--- EXTRACTED ENTRIES ---

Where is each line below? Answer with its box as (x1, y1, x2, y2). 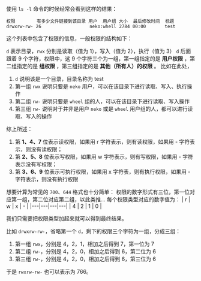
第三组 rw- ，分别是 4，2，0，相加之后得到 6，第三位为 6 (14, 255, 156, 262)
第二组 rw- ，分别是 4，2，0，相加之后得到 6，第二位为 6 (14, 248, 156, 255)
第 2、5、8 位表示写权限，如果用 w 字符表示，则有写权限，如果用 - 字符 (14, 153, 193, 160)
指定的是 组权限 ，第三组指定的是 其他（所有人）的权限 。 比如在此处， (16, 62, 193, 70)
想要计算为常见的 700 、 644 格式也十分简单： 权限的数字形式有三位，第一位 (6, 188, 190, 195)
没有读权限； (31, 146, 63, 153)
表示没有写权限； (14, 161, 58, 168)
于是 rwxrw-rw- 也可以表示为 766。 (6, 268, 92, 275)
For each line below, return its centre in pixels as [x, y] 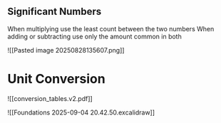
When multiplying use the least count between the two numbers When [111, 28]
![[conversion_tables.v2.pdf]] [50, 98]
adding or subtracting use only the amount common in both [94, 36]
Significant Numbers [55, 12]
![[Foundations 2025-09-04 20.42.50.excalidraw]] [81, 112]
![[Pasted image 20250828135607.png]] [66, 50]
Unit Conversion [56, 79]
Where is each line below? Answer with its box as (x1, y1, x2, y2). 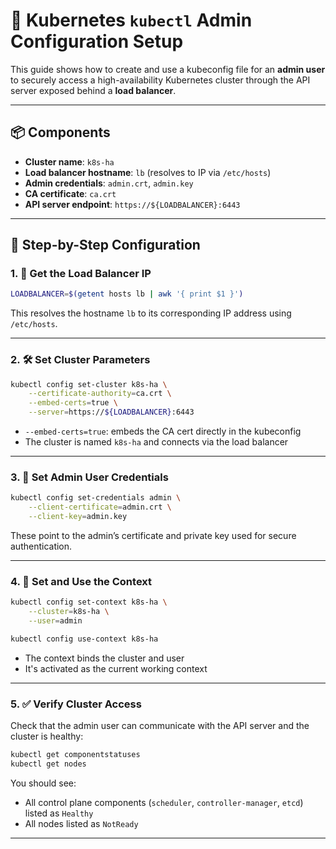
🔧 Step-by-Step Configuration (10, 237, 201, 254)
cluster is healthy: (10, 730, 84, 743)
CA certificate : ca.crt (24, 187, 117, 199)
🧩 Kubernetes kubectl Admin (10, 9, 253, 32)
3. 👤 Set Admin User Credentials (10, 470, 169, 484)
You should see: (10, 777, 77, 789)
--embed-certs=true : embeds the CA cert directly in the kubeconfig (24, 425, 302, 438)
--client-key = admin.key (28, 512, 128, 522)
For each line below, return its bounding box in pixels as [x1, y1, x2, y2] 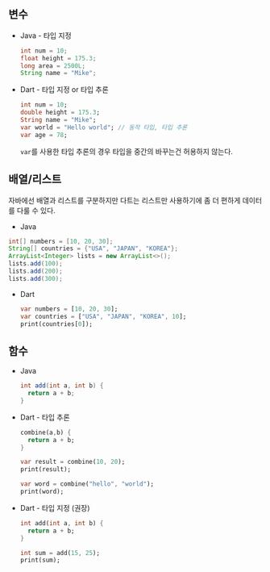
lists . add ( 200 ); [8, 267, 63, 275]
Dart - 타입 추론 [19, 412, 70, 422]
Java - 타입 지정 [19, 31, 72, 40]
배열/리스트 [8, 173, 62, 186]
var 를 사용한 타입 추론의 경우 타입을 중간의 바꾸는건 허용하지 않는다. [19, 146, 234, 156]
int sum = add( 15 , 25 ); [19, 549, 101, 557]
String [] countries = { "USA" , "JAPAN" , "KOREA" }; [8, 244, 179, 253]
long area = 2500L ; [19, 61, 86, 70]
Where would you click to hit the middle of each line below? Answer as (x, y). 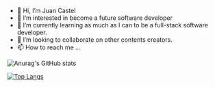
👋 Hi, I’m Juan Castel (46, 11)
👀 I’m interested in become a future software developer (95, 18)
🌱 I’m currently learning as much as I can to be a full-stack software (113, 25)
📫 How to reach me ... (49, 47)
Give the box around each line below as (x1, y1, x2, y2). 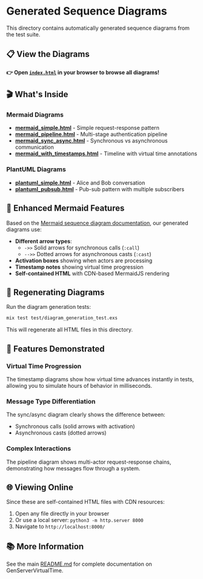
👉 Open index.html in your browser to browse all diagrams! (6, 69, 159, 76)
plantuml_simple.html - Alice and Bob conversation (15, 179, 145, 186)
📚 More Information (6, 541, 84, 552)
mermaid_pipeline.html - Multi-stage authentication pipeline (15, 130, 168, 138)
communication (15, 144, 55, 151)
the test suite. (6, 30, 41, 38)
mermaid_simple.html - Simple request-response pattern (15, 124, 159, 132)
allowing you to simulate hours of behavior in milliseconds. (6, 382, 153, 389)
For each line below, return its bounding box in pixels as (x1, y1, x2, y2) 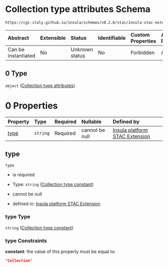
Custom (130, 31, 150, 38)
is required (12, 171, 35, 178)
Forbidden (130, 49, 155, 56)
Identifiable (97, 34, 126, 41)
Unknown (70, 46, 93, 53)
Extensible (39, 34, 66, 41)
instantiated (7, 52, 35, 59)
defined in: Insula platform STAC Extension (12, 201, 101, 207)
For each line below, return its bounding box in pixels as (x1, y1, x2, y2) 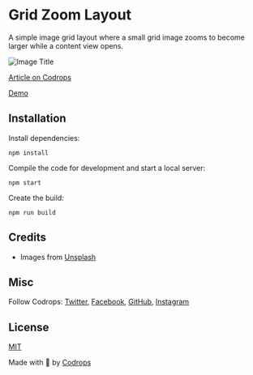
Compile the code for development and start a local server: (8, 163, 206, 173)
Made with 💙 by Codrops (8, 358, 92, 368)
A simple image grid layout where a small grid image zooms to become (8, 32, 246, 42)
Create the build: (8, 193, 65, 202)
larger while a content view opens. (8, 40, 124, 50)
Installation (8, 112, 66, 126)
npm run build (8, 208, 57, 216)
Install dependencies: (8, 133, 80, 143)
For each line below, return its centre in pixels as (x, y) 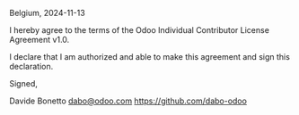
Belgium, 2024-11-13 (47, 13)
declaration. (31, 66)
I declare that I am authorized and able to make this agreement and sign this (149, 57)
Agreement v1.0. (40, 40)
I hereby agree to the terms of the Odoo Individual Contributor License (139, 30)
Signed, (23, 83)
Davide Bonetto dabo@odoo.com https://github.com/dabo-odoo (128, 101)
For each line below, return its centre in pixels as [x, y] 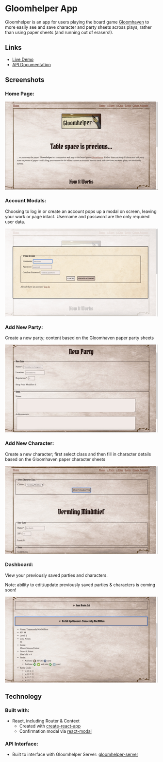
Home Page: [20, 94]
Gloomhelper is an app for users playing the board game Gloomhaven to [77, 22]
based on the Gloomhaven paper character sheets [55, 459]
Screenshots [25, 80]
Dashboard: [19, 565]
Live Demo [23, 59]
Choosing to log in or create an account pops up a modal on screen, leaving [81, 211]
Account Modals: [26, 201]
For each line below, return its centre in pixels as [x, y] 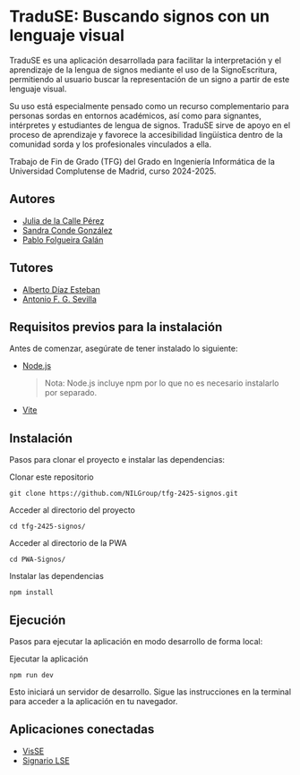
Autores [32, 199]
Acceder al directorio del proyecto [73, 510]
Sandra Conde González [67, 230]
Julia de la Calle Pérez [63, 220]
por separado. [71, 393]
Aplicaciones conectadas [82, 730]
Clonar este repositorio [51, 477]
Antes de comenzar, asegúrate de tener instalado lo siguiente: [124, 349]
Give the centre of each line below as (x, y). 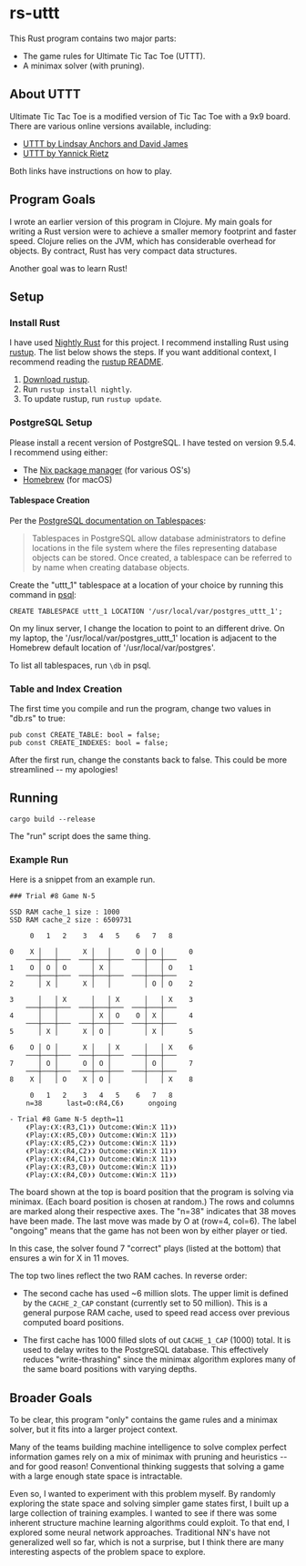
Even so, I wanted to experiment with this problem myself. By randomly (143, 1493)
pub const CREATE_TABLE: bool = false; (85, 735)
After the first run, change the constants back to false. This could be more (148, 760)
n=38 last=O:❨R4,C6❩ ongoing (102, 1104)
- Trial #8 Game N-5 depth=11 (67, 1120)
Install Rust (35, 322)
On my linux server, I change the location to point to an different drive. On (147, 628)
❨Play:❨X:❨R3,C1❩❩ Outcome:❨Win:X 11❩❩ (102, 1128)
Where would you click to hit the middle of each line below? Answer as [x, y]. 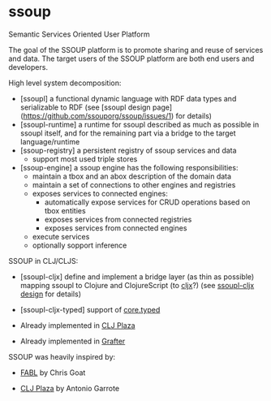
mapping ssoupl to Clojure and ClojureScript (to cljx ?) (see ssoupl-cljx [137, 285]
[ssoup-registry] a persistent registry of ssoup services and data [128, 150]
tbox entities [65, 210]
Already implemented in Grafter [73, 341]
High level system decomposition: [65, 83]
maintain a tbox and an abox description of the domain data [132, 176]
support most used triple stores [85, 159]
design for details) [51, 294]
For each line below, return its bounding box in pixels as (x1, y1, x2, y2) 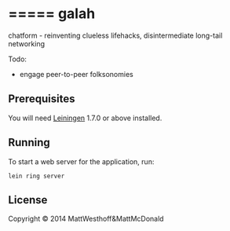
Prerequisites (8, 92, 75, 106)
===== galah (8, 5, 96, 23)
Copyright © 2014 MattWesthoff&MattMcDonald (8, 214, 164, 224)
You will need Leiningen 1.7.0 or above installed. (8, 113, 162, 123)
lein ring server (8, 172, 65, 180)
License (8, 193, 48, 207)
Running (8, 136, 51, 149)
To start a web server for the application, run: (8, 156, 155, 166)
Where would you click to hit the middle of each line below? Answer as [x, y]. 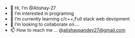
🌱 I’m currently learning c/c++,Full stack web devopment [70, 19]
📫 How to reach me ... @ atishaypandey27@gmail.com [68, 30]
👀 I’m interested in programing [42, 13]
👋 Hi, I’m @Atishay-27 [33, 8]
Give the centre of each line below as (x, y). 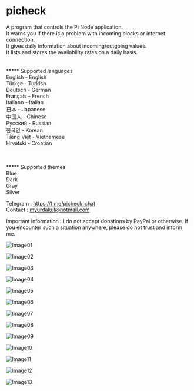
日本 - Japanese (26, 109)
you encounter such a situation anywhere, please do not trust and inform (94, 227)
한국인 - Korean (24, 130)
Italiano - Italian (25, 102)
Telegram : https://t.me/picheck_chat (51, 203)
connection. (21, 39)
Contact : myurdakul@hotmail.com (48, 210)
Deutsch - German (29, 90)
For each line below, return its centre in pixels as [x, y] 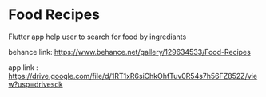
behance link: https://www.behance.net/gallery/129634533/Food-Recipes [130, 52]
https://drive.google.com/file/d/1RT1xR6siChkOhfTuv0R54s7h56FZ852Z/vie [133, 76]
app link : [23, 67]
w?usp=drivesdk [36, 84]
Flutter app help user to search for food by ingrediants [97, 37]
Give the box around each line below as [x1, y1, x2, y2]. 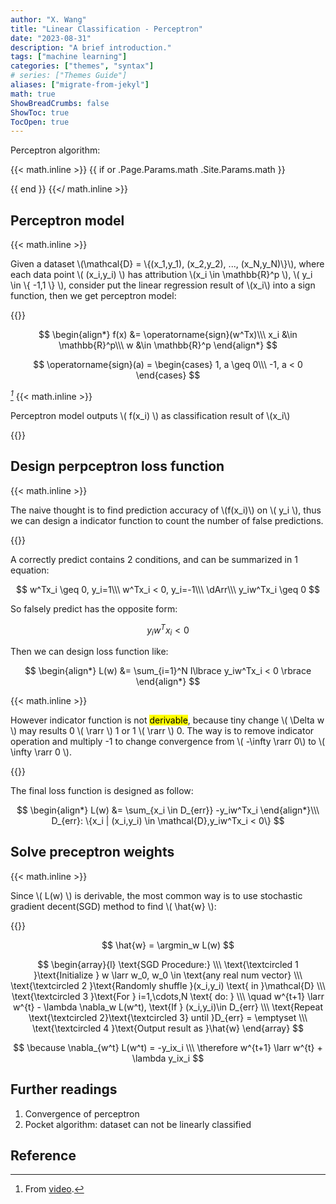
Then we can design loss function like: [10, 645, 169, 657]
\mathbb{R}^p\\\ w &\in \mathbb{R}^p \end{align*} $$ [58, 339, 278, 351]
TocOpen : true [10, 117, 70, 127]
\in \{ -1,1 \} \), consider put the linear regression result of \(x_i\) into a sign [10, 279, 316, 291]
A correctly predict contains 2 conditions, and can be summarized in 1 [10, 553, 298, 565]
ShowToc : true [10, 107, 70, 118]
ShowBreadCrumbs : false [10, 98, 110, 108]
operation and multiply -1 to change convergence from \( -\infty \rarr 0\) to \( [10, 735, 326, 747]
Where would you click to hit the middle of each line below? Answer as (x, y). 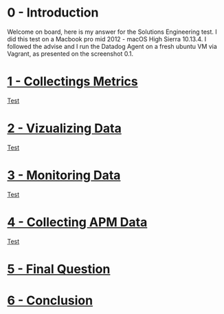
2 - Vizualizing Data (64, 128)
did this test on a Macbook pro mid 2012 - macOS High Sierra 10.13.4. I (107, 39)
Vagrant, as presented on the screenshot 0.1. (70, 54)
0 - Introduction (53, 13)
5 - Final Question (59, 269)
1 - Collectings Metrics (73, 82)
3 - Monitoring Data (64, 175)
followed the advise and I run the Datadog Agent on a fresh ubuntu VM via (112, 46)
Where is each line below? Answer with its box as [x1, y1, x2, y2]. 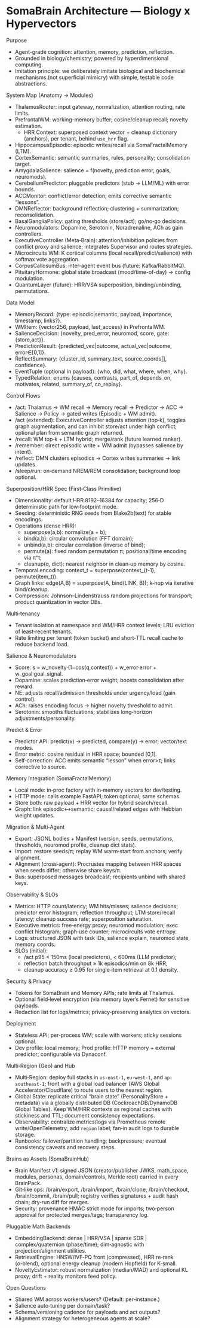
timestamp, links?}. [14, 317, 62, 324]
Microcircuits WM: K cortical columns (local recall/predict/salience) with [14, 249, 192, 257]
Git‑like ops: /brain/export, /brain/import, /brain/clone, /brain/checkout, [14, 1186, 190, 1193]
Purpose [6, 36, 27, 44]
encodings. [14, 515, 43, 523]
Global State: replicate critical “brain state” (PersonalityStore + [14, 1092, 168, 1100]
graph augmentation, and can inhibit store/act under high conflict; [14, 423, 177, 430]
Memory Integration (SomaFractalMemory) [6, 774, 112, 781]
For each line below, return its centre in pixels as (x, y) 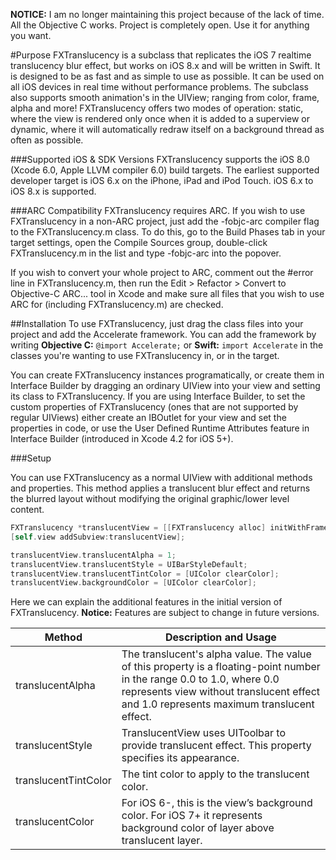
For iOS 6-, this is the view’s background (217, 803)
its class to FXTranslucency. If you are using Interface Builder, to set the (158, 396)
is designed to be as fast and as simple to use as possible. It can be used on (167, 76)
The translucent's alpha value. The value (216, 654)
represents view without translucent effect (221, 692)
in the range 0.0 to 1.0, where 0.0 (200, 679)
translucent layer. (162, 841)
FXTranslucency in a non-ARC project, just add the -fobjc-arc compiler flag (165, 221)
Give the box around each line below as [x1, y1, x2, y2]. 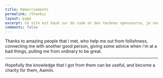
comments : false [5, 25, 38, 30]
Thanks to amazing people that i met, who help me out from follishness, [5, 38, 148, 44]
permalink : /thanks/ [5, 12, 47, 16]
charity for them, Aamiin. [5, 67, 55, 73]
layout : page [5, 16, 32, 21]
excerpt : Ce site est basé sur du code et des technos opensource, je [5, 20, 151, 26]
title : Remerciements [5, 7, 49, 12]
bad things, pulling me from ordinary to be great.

---

Omit the pictures and please write out exactly the lines between the one containing "The translucent's alpha" and the last line of the entries, both included.

### ANSWER TO THE PROBLEM
The translucent's alpha value. The value (216, 654)
represents view without translucent effect (221, 692)
in the range 0.0 to 1.0, where 0.0 (200, 679)
translucent layer. (162, 841)
FXTranslucency in a non-ARC project, just add the -fobjc-arc compiler flag (165, 221)
Give the box around each line below as [x1, y1, x2, y2]. 
comments : false [5, 25, 38, 30]
Thanks to amazing people that i met, who help me out from follishness, [5, 38, 148, 44]
permalink : /thanks/ [5, 12, 47, 16]
charity for them, Aamiin. [5, 67, 55, 73]
layout : page [5, 16, 32, 21]
excerpt : Ce site est basé sur du code et des technos opensource, je [5, 20, 151, 26]
title : Remerciements [5, 7, 49, 12]
bad things, pulling me from ordinary to be great.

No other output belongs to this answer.